Yapılacaksa böyle bir araziye yapılsın. Bu memlekette yeşili, doğayı yok etmeden bir şeyler yapıldığını görmeden gözlerimi yumacağım galiba.

Ey Uşaklı bu fotoğraflara iyi bak!

Gelecek yıl bu güzel yeşil ağaçların yerine devler mezarlığı gibi çirkin ve kalitesiz konutlar göreceksin.

Valiler, bürokratlar emir kulu. Sen Allahın kulusun. Seçtiğin vekiller, senden önce şirketleri düşünür.
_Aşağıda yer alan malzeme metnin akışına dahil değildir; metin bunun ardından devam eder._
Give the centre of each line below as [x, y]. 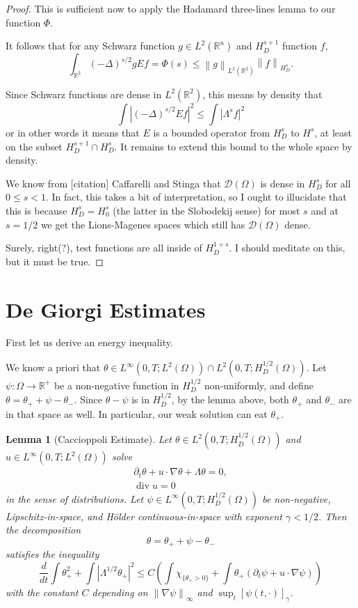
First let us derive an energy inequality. [89, 342]
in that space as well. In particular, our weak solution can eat [137, 413]
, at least [333, 132]
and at [325, 210]
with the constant [42, 592]
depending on [120, 592]
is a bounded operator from [212, 132]
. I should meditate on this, [287, 248]
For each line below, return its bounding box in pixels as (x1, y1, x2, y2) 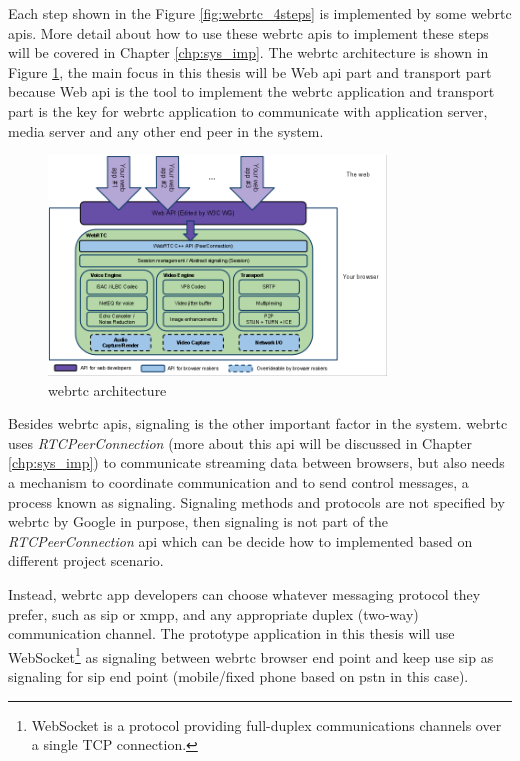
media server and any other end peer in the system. (8, 120, 324, 141)
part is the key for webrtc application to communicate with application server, (8, 100, 488, 121)
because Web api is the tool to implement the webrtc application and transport (8, 81, 495, 102)
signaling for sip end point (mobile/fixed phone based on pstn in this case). (8, 666, 469, 687)
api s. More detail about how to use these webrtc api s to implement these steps (8, 22, 489, 43)
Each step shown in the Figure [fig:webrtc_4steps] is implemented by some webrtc (8, 3, 512, 23)
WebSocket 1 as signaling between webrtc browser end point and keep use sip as (8, 643, 494, 667)
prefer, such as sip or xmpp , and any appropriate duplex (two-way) (8, 603, 419, 624)
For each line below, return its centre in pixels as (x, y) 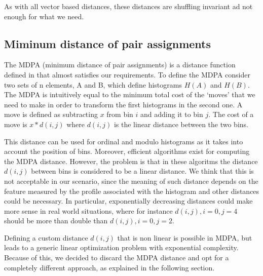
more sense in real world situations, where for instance (88, 210)
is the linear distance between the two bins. (181, 124)
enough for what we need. (44, 16)
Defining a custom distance (46, 237)
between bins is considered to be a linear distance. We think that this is (142, 171)
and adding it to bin (172, 114)
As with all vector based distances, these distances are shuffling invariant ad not (128, 6)
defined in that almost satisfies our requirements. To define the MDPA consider (127, 74)
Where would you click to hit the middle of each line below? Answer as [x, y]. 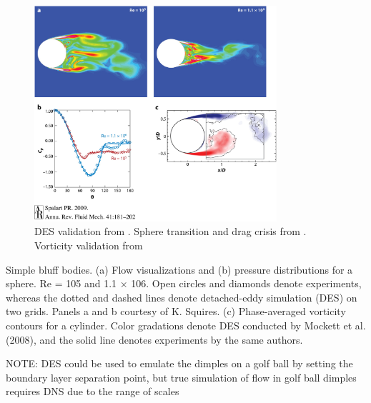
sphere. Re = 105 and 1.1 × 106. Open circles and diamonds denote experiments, [184, 283]
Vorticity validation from [89, 245]
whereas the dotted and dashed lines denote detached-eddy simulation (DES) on [182, 297]
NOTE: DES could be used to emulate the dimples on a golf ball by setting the [179, 363]
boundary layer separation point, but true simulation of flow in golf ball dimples [181, 377]
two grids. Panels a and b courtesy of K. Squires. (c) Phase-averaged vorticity [176, 311]
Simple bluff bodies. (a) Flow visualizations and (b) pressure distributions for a [179, 269]
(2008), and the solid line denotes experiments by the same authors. [154, 339]
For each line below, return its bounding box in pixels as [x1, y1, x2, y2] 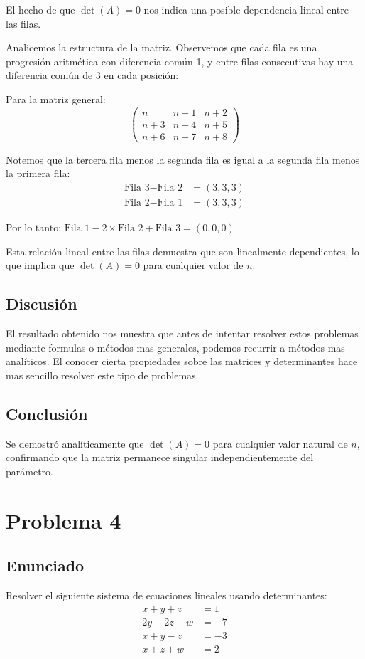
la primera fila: [6, 166, 70, 181]
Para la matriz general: [6, 91, 106, 106]
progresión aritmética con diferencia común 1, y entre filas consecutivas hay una [6, 53, 354, 68]
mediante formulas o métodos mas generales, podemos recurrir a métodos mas [6, 339, 345, 354]
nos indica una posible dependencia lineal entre [143, 2, 349, 16]
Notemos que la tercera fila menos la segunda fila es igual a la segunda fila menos [6, 152, 360, 167]
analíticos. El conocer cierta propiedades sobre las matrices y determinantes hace [6, 354, 358, 369]
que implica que [6, 258, 75, 273]
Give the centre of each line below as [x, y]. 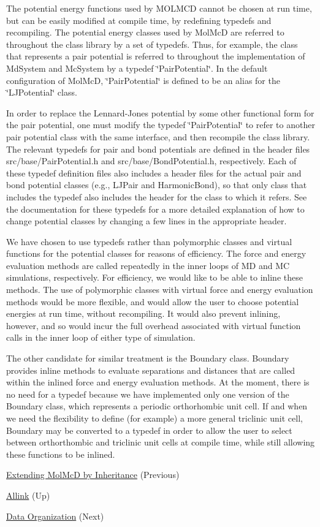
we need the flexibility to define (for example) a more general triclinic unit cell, [154, 418]
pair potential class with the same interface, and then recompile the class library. [158, 136]
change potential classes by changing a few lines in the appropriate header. [147, 221]
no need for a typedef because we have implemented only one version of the [148, 394]
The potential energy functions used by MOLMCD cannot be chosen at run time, [159, 8]
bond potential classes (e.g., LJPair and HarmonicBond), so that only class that [157, 185]
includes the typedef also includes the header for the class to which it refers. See [157, 196]
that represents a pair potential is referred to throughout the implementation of [156, 56]
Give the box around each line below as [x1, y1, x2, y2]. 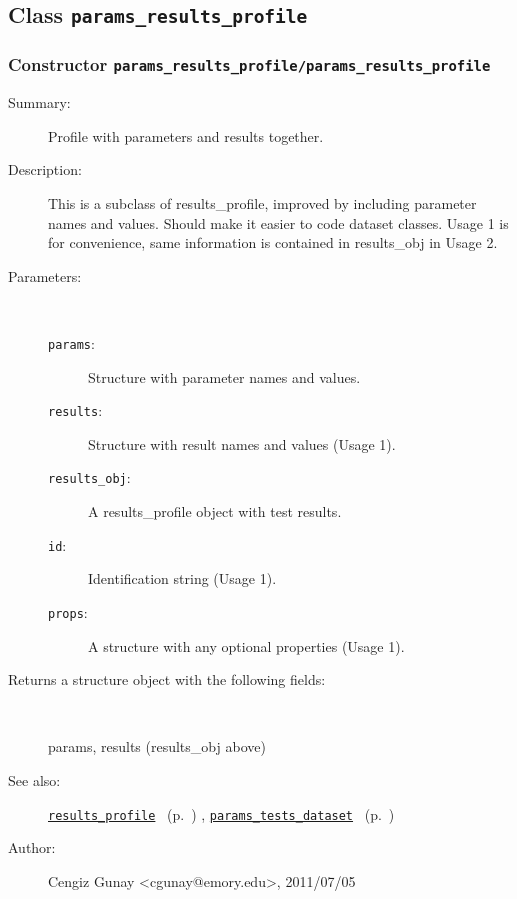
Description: [8, 159, 82, 180]
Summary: [8, 92, 71, 113]
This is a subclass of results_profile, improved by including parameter [48, 192, 477, 213]
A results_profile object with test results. [88, 501, 342, 522]
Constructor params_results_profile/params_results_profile [8, 52, 491, 77]
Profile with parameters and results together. [48, 125, 324, 146]
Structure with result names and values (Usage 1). [88, 433, 396, 454]
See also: [8, 769, 61, 790]
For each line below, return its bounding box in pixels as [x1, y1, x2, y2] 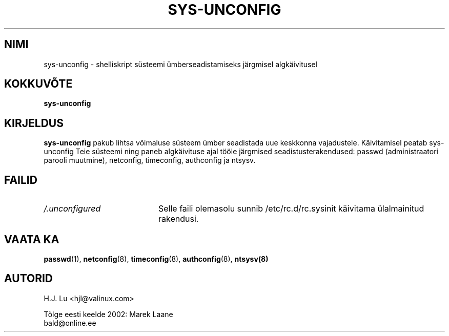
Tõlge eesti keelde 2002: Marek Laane [44, 309, 173, 319]
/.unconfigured [44, 203, 101, 214]
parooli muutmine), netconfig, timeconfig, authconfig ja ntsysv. [44, 156, 256, 165]
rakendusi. [158, 214, 199, 224]
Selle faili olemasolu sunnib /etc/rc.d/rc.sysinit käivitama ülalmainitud [158, 203, 424, 214]
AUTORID [4, 272, 53, 285]
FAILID [4, 173, 37, 186]
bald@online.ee [44, 318, 96, 327]
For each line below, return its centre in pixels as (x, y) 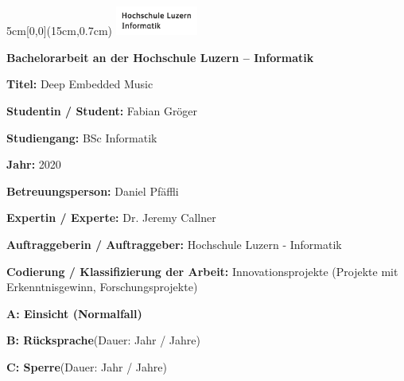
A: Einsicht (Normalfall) (74, 313)
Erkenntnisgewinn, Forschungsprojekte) (102, 287)
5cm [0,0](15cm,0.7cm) (59, 31)
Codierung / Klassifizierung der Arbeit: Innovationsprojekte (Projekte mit (202, 271)
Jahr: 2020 (34, 164)
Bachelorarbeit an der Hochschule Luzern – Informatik (160, 57)
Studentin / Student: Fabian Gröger (102, 110)
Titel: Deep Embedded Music (80, 84)
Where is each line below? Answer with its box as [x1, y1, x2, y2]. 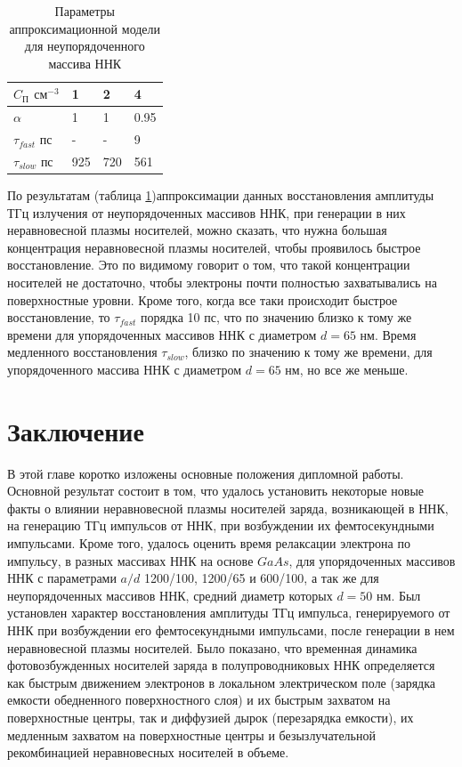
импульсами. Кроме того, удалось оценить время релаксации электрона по [7, 534, 410, 553]
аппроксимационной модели [9, 19, 161, 37]
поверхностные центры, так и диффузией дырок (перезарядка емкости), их [7, 707, 414, 726]
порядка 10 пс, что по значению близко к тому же [140, 308, 412, 327]
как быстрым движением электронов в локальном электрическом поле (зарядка [7, 673, 436, 691]
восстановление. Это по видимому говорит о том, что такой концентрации [7, 255, 410, 274]
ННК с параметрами [7, 569, 117, 587]
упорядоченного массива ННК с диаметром [7, 359, 242, 378]
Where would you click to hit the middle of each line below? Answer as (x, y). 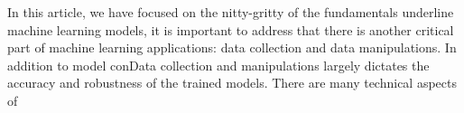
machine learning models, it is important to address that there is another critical (231, 29)
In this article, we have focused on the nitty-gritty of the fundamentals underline (231, 12)
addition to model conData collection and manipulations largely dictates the (218, 65)
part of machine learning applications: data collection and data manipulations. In (232, 47)
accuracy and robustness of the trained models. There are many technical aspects (232, 83)
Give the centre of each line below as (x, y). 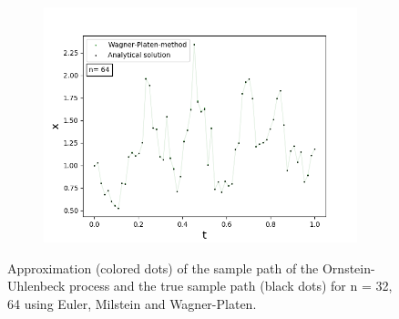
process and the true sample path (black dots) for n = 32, (231, 286)
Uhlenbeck (36, 286)
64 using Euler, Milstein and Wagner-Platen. (132, 303)
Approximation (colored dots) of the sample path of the (163, 268)
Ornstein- (348, 268)
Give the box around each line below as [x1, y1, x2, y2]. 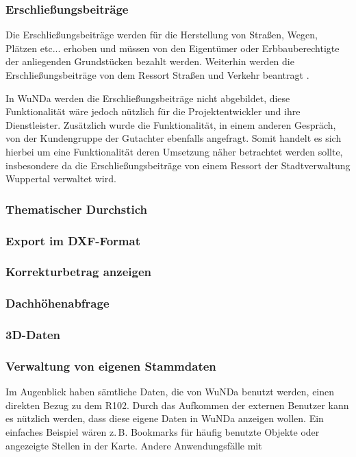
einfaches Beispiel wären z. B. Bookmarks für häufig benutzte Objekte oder [5, 424, 320, 439]
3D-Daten [5, 326, 61, 343]
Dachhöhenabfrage [5, 295, 110, 312]
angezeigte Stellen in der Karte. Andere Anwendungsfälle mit [5, 438, 262, 452]
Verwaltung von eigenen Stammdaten [5, 357, 216, 374]
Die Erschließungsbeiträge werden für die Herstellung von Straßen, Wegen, [5, 27, 318, 42]
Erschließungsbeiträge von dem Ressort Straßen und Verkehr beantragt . [5, 68, 309, 82]
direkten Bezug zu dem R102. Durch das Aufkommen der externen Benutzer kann [5, 397, 349, 412]

Doğanın korunmasından ziyade çıkacak altın gümüş miktarı önceliğidir. Kesilen ağaçları görmez. Bir de “Uşak’a yeni konut kazandırdım” diye kendine pay çıkarır.

Bugünü düşünür, ev sahibi ml sahibi olacağım diye doğanın yok olmasına göz yumarsan, yarın çocukların cennette değil, senin vurdumduymazlığın yüzünden cehennemde yaşayacaktır. Cehennemde yaşamak için mala paraya gerek yoktur.

Bil istedim.

AL SANA BİR ÇEVRE FELAKETİ DAHA

Banaz İlçesinde; Ayrancı, Baltalı, Derbent, Güllüçam

Merkez ilçede: Ciğerdede, Çevreköy (Akse Mah.), Kalfa

Mahalle ve köylerinde bulunan jeotermal enerjinin çıkarılması için 28 Temmuz Salı günü saat 14.00 de Öz Merkezde ihale yapılacakmış.

Aydın ve Denizli illerinde yıllardır jeotermal santralleri çalışıyor. Aydın’ın o ballı incirleri, yağlı zeytinleri neredeyse yok olma düzeyine gelmiş. Denizli ilinde özellikle jeotermal santrallerin yoğun olarak bulunduğu Sarayköy tarafında insanlar ne tarım yapabiliyor, ne de nefes alabiliyor.

Temiz ve yenilenebilir enerji olarak sunulan jeotermal enerjinin elde edilmesi sırasında yerin altından çıkan sülfürik asit, kükürt dioksit ve onlarca gaz, insanlarda başta solunum yolu ve kanser gibi birçok hastalıklara yol açarken, toprağa bırakılan ve zehirli mineraller bulunan suların geçtiği yerde ot bitmiyor.

Uşaklı dili ile anlatırsak; Uşak’a jeotermal santrali kurulursa bu Temmuz sıcağında ebenin damına ne biçim kar yağıyor görürsün.

Eyyy Okur!

Ben Salih Kılınç olarak, Uşak’ın yaşayacağı çevre felaketlerini önceden bildirmekten, sonra da bu felaket yaşanmasın diye koşturmaktan iyicene yoruldum ve usandım.

Bu memleket madem bizimse sende toplu konut alanında 5-6 bin ağacın kesilmesine seyirci kalma…

Çocukların ve torunlarının geleceği için o jeotermal santrallerinin dikilmesine göz yumma.

Yediğin ekmeğin buğdayı, meyvenin sebzenin fidanı toplu konut alanında yetişmez.

Ciğerlerine çektiğin havayı jeotermal santralleri değil, kesilecek ağaçlar üretir.